Records drawn from a dataset

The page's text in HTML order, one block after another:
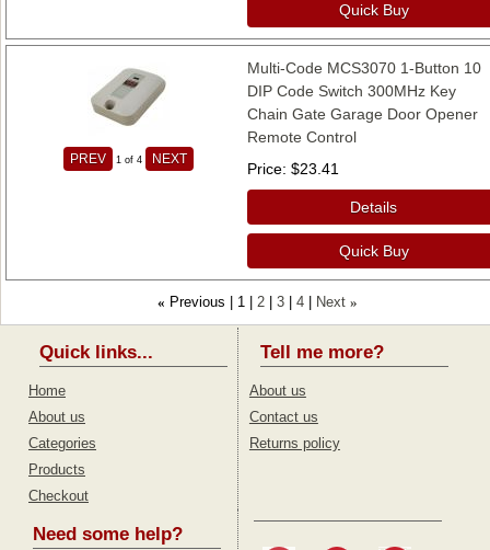
Quick Buy
PREV 1 of 4 NEXT
Multi-Code MCS3070 1-Button 10
DIP Code Switch 300MHz Key
Chain Gate Garage Door Opener
Remote Control
Price $23.41
Details
Quick Buy
« Previous 1 2 3 4 Next »
Quick links...
Home
About us
Categories
Products
Checkout
Tell me more?
About us
Contact us
Returns policy
Need some help?

• **The task**
Retype all the data exactly; skip the pictures.

• **Written response**
The page's text in HTML order, one block after another:
Quick Buy
PREV 1 of 4 NEXT
Multi-Code MCS3070 1-Button 10
DIP Code Switch 300MHz Key
Chain Gate Garage Door Opener
Remote Control
Price $23.41
Details
Quick Buy
« Previous 1 2 3 4 Next »
Quick links...
Home
About us
Categories
Products
Checkout
Tell me more?
About us
Contact us
Returns policy
Need some help?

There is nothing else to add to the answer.